Check regularly to avoid this kind of incidents. I noticed that it has been activated without my concent on the 24th day and deactivated it on the 26th day. They don't usually return money. You can try consumer forum if you wish. Don't call customer care more than 5 times in a single day or more than 20 times a week else your customer care will be blocked for a month also. I never accept calls from them. Take care.


----------



## Manshahia (Dec 30, 2006)

On new airtel numbers hey usually activate caller tunes.
They activated mine and my friend's
ANd even didnt paid back


----------



## sariq (Dec 30, 2006)

i have talked to customer care, he said 





> the amount can not be refunded. only it can discontinue from next month. caller tunes have been activated to all customers unless they press appropriate key during call from customer care for cancellation of it. as you have not received phones from customer care, your caller tunes have been continued.

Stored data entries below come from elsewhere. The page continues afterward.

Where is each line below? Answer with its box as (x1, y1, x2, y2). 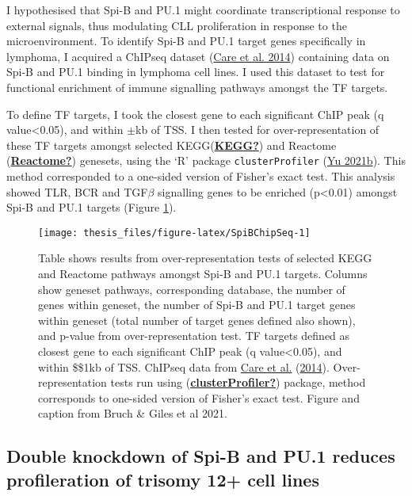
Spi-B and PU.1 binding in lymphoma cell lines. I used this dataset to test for (6, 63, 385, 80)
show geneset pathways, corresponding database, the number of (38, 280, 345, 297)
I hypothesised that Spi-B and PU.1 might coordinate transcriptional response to (6, 2, 400, 17)
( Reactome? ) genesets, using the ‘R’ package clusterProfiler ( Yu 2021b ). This (6, 152, 406, 169)
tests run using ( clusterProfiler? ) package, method (110, 374, 366, 391)
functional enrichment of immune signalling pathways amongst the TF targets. (6, 78, 388, 95)
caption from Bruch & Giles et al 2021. (38, 405, 227, 422)
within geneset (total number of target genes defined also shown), (38, 311, 356, 328)
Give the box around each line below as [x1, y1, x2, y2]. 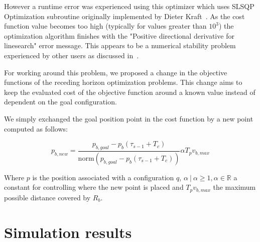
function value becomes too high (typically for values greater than [4, 21, 207, 31]
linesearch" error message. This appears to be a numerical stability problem [4, 40, 236, 51]
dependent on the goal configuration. [4, 96, 117, 107]
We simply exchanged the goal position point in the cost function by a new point [4, 113, 253, 124]
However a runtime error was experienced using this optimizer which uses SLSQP [4, 1, 254, 11]
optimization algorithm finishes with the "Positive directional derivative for [4, 30, 234, 41]
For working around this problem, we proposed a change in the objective [4, 67, 227, 77]
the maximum [213, 182, 256, 192]
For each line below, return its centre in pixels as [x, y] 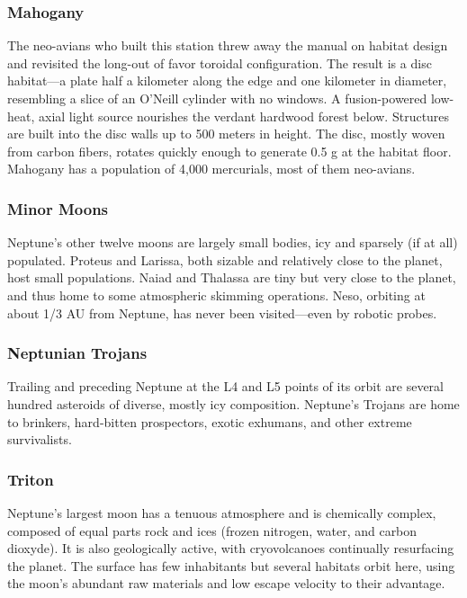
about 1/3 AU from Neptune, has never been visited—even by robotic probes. [222, 312]
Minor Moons [58, 208]
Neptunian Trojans [77, 353]
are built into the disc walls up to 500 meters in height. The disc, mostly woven [226, 134]
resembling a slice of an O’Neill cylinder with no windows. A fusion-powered [217, 98]
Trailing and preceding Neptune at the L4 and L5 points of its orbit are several [226, 386]
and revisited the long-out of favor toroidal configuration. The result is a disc [220, 62]
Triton [31, 479]
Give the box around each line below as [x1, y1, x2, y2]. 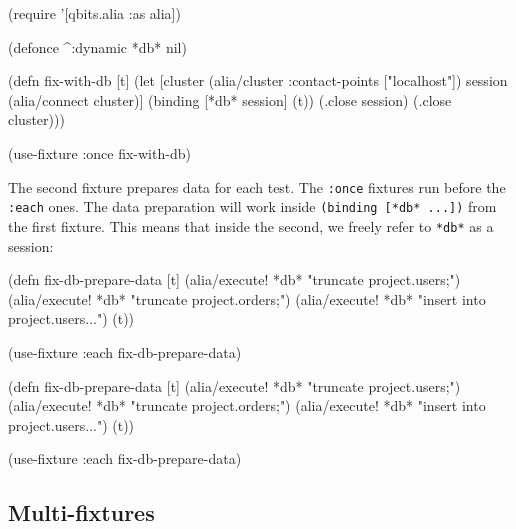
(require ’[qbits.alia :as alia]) [8, 3, 181, 23]
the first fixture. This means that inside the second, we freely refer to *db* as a [8, 215, 494, 236]
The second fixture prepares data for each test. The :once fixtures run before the [8, 176, 506, 197]
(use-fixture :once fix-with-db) [8, 142, 191, 163]
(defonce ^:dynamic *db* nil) [8, 36, 187, 57]
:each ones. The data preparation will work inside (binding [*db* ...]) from [8, 196, 497, 217]
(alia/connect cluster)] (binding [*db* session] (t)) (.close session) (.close [8, 89, 452, 110]
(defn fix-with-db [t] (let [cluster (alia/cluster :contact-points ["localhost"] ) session [8, 70, 508, 91]

 Airtel has discovered way of collecting Rs 30/- per customer, if they dont care about their balance it will be continued in the next months also. as i dont know since when i am paying this amount. just came to know this month.

*End Result: I am switching to Cellone*


----------



## Kiran.dks (Dec 30, 2006)

I have airtel postpaid connection. It happened to me twice. And believe me, they reimbursed the amount both the time. Just tell them..they will do it.


----------



## moshel (Dec 30, 2006)

i was working in airtel CC and i knw how things were, its a common problem with all customers of airtel, thats why me personally dont use Airtel.........u can get ur money back only if u scream on the CC Exec, and then he shud escalate the call to his superior........even then sometimes u m8 not get back the amt.........but then u will have to keep on calling..........and as far as i can remember the CC Exec cannot deactivate ur caller tunes, and neither can he fwd ur no. to his superior for deactivation of caller tunes.


----------



## kumarmohit (Dec 30, 2006)

Seems like *Bharti telecom* is morphing into *Bharti Telescum*


----------



## ~Phenom~ (Dec 31, 2006)

i also faced the same problem once and that service was called " Bhakti vandana" , they didnt refunded my 50 rs.


----------



## Manshahia (Jan 4, 2007)

Airtel has even increased the cost of *SMS pack* to 40 rs and decreased the number of sms to 1000.


----------